What this task involves ▸
The answer must be an exact copy of the lines from the one containing "somme d’une suite" through the final line of the material, both included, and nothing else.

--------------------------------------------------

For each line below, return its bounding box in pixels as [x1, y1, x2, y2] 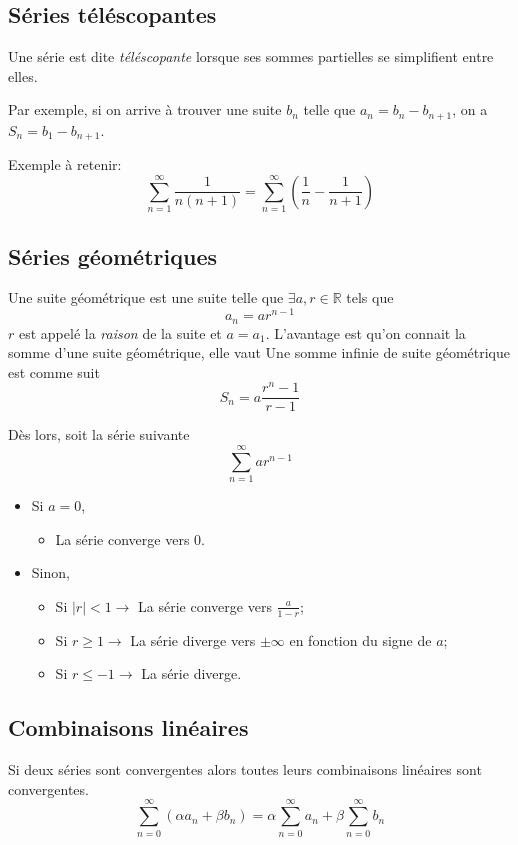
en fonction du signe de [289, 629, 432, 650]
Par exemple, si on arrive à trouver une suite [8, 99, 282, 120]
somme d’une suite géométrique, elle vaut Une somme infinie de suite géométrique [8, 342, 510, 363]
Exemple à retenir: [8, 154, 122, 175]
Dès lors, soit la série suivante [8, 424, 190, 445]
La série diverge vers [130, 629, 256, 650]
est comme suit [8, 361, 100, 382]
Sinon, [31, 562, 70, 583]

--------------------------------------------------

Exercise result ▸
somme d’une suite géométrique, elle vaut Une somme infinie de suite géométrique [8, 342, 510, 363]
Exemple à retenir: [8, 154, 122, 175]
Dès lors, soit la série suivante [8, 424, 190, 445]
La série diverge vers [130, 629, 256, 650]
est comme suit [8, 361, 100, 382]
Sinon, [31, 562, 70, 583]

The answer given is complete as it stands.